What kind of reception has this account had by the Columbia community?
- Amon: I think it’s been pretty positive. We have more followers than I thought, and we don’t even post that much. And we gain pretty steadily. But I guess if we are posting something so relatable about Columbia, it makes sense.
- Gus: It’s funny, most people don’t know who runs the account, so there have been situations where people will say like “Oh my gosh, did you see the recent Columbia Affirmations post?” and I just have to go along.
- Amon: In general though, because we’re all online, and online was the primary mode of communication for students, it makes sense that this is how we socialize.
- Gus: Agreed, social media created this huge wave of people interacting online. And you can see this though the rise of accounts like us or like Columbia Confessions, or some of the other small accounts that got big. And then, we don’t post anything controversial, so we don’t really get hate. It’s just positive affirmations, everything stays really positive, and sweet, and cute really.
So now that this virtual campus is slowly going to go away, and since we are going back to in-person, how do you foresee this account changing?
- Amon: We will definitely have more content to post, now that we will be back in classrooms. Things will also be a little more relatable because during the summer break, part of the reason we don’t post so much is just, what do we say? Everyone is at home, nothing is that relatable.
Do you track your engagement closely? Do you pay attention to clicks and shares and stuff?
- Gus: I like to see who’s resharing our affirmations. And I can tell who is really engaging with the affirmations, like I know Phillip is really into them. There’s also an Instagram account that’s something like “Kristin likes cows,” they consistently repost our affirmations. And that’s great, I love it. I don’t think I track our engagement obsessively though, it’s not like I get sad if we get 89 shares instead of 96 or something. It’s just fun to see the little numbers.
Do you two have a favorite affirmation you’ve posted?
- Gus: I didn’t make this one, but it’s the one of the PrezBo cutout, zoomed in, with lasers coming out if his eyes that just says “Love yourself.”
- Amon: One of my favorites is “I am campus blob.” I think about it all the time.
- Gus: I made that one
- Amon: It’s really good. We complete each other I guess.
- Gus: Ooh, I also like the one that says “My friend group will not drift apart,” because at the time I was home, and experiencing some FOMO, and my friends felt distant. But my friend group didn’t fall apart, so I guess affirmations work.
Affirmations walk the line between satirical and genuine – how do you fit into that? Is it mostly jokes, or do you really believe in it?
- Amon: I mean, there are some that are obvious jokes. Even something like the Presbo “Love Yourself” one, it’s really silly, but the message is good, and if people take that seriously that’s fine. Most of the things I say are jokes, but you can also take them seriously, it’s whatever you want to make of it.

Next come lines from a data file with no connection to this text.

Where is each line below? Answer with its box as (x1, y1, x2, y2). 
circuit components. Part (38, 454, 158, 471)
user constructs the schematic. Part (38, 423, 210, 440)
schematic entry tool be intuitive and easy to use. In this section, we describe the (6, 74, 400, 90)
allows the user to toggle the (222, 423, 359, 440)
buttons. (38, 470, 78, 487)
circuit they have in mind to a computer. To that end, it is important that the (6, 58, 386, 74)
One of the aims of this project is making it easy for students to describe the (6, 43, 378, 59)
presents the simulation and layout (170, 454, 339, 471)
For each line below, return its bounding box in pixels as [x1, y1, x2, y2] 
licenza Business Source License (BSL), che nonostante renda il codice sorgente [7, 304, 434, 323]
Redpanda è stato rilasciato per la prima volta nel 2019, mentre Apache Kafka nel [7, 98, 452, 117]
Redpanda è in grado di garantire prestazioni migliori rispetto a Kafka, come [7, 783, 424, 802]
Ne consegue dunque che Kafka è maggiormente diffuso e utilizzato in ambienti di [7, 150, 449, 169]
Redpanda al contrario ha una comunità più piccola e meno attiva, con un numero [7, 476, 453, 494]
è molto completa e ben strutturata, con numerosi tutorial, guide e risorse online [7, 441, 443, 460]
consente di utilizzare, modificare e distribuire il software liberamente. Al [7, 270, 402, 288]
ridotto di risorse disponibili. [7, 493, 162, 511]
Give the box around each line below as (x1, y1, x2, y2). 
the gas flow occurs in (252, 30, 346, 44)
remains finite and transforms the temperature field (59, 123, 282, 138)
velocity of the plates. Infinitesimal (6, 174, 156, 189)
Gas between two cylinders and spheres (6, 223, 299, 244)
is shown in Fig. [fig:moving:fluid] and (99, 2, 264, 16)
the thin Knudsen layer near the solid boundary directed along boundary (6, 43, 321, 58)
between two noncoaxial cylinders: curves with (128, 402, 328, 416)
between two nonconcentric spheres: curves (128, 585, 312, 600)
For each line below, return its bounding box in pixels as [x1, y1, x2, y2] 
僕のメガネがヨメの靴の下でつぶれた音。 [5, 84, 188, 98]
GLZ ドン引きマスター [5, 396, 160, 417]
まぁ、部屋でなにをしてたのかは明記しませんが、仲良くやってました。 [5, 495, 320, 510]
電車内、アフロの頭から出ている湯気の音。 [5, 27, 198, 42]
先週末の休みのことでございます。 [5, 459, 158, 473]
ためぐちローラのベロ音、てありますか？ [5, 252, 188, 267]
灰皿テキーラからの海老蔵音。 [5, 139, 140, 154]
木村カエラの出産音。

- Gus: Personally, I’ve never been into affirmations as a way of life. Like, I know people who really believe the law of attraction and all that, they will repeat that mantra “I don’t seek I attract, what belongs to me will find me.” There are people who are into that, and of course genuine spiritual methods that people practice. But for me, if I’m stressed or anxious, I won’t do an “official” affirmation, I’ll just say to myself “everything is gonna be ok.” So sometimes, I think a lot of the account is ironic, just a humor thing. But it’s kinda like power posing—it’s goofy but it gives you confidence.